内一巨干恰巧伸向对面坡上,如由树上攀援而过,非但没有危险,井还省力,免得凌空飞跃,风力太猛,一挡不住难免滑跌,或是立足不稳遭了误伤。
沈鸿万想不到这样凑巧,不禁大喜,忙即看好形势,援着树干,双手倒换,落向对面斜坡之上。
过时身子凌空,人和打秋千一样被风吹得乱摆,手又冻僵,如非近来功力较深,几乎把握不住。
到地之后走出不远,觉着风力渐小,细一察看,原来谷尽头那面还有大片峭壁将风挡住了些,虽比方才稍好,寻常还是难当。
逆风而行,多么用力狂呼姜飞也听不见,估计人在尽头崖腰石洞之中,再走不远就可寻到。
风力将人逼住,口也难张,便不再喊,双手握紧,侧着身子,和平日练功夫一样,乘着风力稍小周身用力,上下舞动,往前定去,就这样仍费了不少心力方始走到谷尽头。
崖顶上面天也渐渐黑暗下来,风势越吹越大,路却好走。
这未了一段崖势本来较高,又与别的峰崖不相连属,上面积水吃狂风一次全部流尽。
山石也被吹干,只石凹中有点零星积水,身上衣服居然干透,只是冷不可当,牙齿直打冷战。
想起身边火种全被水湿,万一寻不到姜飞,连想砍点干柴取暖都办不到。
心正犯愁,人已走到谷尽头平日守伺野兽埋伏上下的小径上面,那地方形势绝佳,一头通着崖顶,一头通着谷底水塘野兽游息之地,崖腰部分却有一条岔道通往右侧崖洞之中。
当地洞穴甚多,独此一洞最大,也最干净,并有许多天然钟乳山岩可供坐卧,悬挂物事。
沿途生着好些树木,从上到下全被遮满,极易掩藏,沈、姜二人每次行猎必要先来洞中,放好应用之物,然后窥探下面野兽踪迹。

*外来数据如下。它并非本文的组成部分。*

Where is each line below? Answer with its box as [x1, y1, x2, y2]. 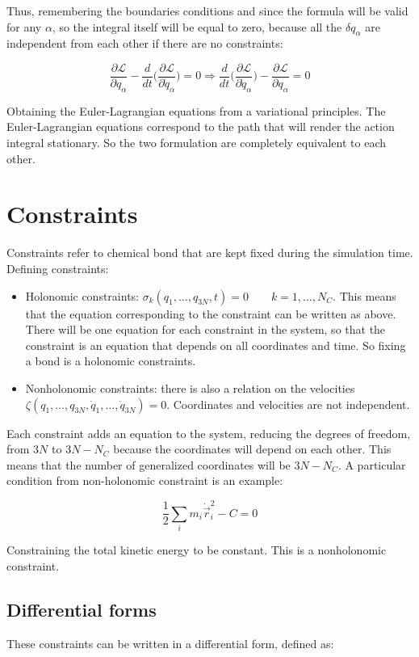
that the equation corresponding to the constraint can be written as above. [25, 305, 396, 322]
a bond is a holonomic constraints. [25, 352, 196, 369]
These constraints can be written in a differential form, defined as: [6, 634, 334, 651]
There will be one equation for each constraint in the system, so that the [25, 321, 386, 338]
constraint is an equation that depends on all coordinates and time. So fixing [25, 336, 406, 353]
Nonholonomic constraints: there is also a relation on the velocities [25, 379, 355, 396]
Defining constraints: [6, 259, 109, 276]
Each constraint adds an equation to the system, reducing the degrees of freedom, [6, 424, 411, 441]
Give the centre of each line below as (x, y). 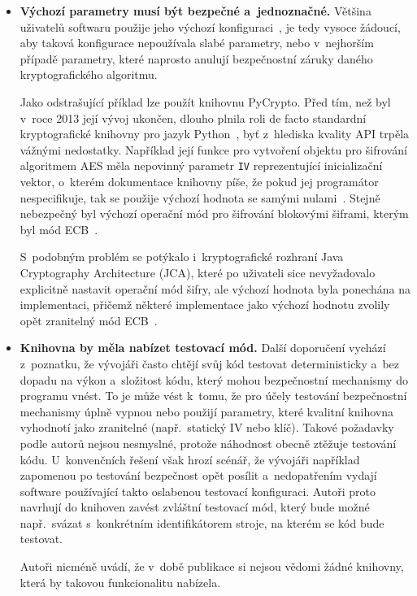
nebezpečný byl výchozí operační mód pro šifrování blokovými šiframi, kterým (214, 213)
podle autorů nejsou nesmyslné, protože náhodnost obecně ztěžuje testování (208, 443)
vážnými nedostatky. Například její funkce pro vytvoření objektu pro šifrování (213, 149)
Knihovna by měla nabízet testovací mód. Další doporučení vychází (203, 348)
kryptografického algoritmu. (89, 74)
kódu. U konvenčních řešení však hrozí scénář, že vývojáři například (190, 459)
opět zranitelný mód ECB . (89, 320)
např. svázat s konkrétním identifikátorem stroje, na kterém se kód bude (202, 522)
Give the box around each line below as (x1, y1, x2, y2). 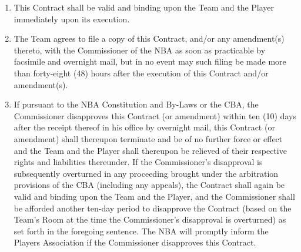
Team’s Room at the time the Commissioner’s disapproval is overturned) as (14, 213, 286, 226)
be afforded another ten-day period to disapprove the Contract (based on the (14, 201, 292, 214)
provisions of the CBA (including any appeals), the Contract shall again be (14, 179, 285, 191)
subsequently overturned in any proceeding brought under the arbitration (14, 167, 279, 179)
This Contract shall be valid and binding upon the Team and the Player (14, 1, 275, 13)
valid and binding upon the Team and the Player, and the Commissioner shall (14, 190, 295, 202)
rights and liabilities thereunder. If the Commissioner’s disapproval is (14, 156, 263, 168)
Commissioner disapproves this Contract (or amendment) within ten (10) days (14, 109, 296, 122)
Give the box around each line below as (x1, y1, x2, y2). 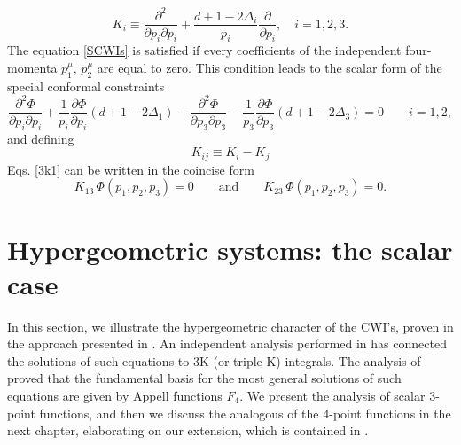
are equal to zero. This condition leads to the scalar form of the (97, 58, 442, 76)
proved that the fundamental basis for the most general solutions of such (7, 369, 402, 387)
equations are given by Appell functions (7, 386, 223, 405)
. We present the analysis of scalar (239, 386, 426, 405)
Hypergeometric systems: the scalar (7, 230, 453, 267)
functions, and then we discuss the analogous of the (39, 403, 319, 422)
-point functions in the (329, 403, 451, 422)
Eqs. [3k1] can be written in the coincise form (7, 160, 254, 178)
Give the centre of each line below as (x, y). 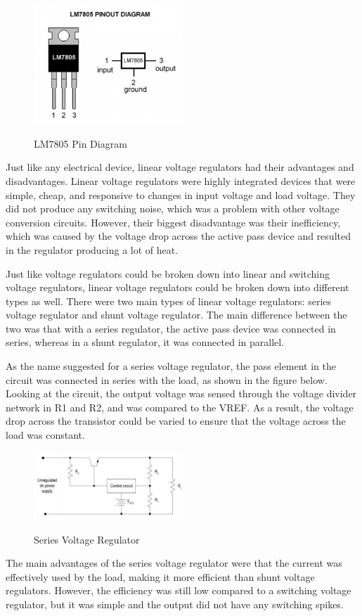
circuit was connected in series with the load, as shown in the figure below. (167, 379)
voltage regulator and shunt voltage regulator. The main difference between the (176, 315)
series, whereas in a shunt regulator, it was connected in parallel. (145, 342)
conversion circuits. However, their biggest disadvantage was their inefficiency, (173, 222)
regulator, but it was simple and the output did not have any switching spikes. (175, 604)
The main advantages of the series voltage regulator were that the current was (174, 563)
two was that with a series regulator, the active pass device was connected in (171, 328)
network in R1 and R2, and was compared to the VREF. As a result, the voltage (180, 407)
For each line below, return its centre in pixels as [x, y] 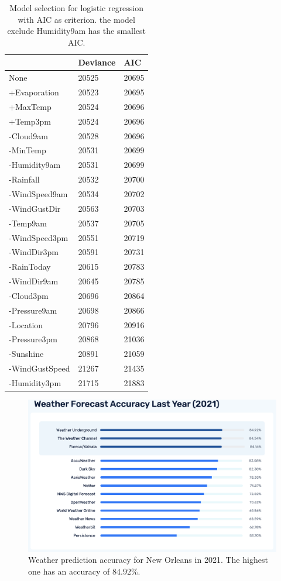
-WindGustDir [35, 208]
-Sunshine [26, 354]
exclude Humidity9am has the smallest [77, 31]
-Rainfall [24, 179]
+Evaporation [34, 92]
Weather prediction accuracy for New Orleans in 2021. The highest [148, 560]
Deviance [97, 62]
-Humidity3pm [35, 382]
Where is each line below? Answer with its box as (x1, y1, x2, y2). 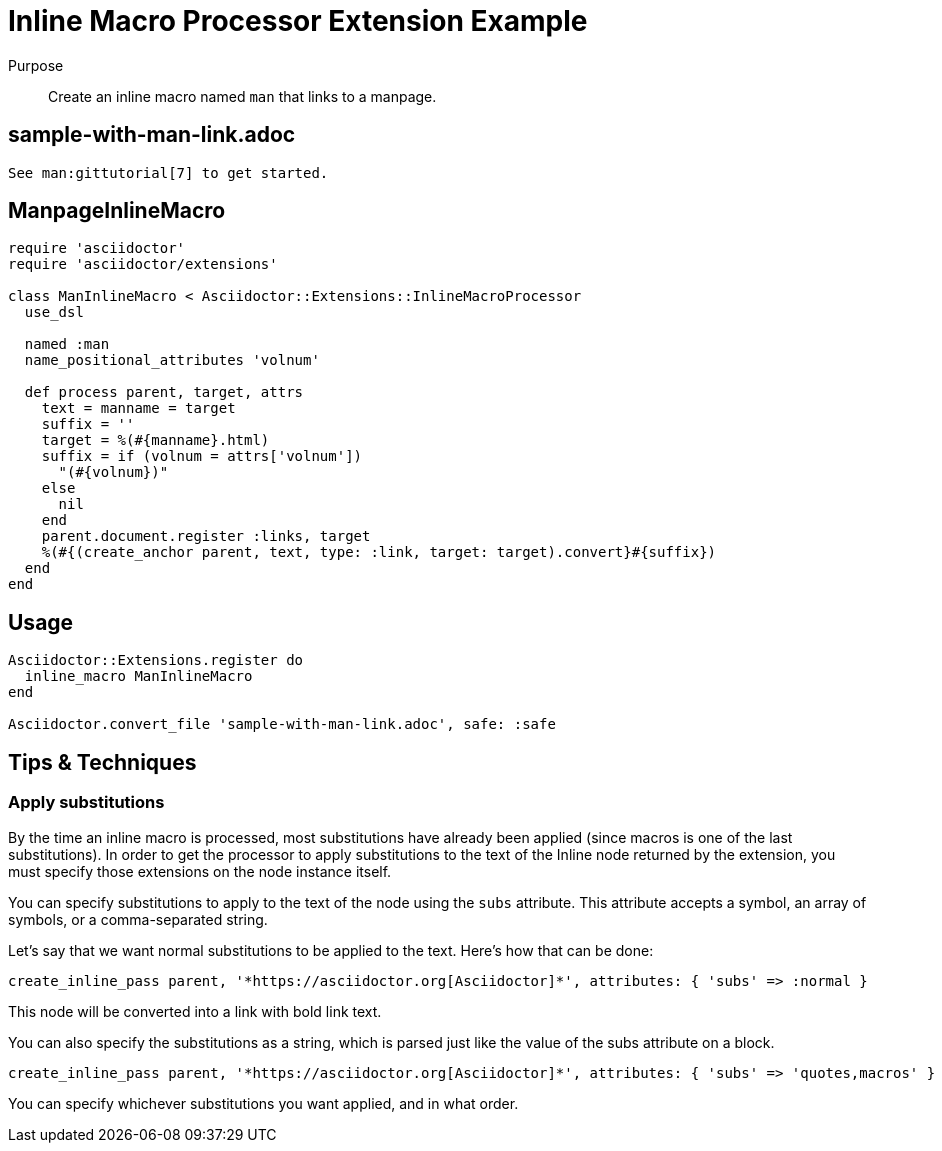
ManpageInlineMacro (8, 198, 226, 224)
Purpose (8, 56, 64, 74)
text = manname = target (41, 400, 236, 417)
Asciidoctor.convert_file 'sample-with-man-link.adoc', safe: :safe (8, 716, 556, 733)
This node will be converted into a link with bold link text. (8, 1002, 382, 1020)
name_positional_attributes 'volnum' (24, 352, 320, 369)
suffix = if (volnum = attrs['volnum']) (41, 448, 363, 465)
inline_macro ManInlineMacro (24, 668, 253, 685)

初发现时连来了好几次,后觉两地相隔大远,一个往返便要半日光阴,虽然谷底野兽甚多,从不空回,终恐耽误功课。
好在卧眉峰对面岭上也有野兽出没,不是真个需要已不轻来,就来也是一人居多,所打多是小兽,偶然打上一只肥鹿,一个人也弄得回去。
上半月沈鸿因姜飞当时孤身远出,胆又太大,既恐涉险,又恐多延时候,彼此说好再要过岭打猎便须同行,孤身谁也不许远出。
已有多日未来此地。
因谷中野兽太多,往往成群游息,人单势孤,恐为所伤,全仗地势掩避,山崖陡峻。
下面虽是斜坡,中腰一带还有两处中断的峭壁,野兽无法纵上。
姜飞心思灵巧,只管近来身轻力大,本领越高,并不与之明斗。
每去都在崖腰埋伏,看准所猎野兽,等其走单之时暗放镖箭和新学会的石弹,将其打伤,用套索拉将上来,等兽群过后再走。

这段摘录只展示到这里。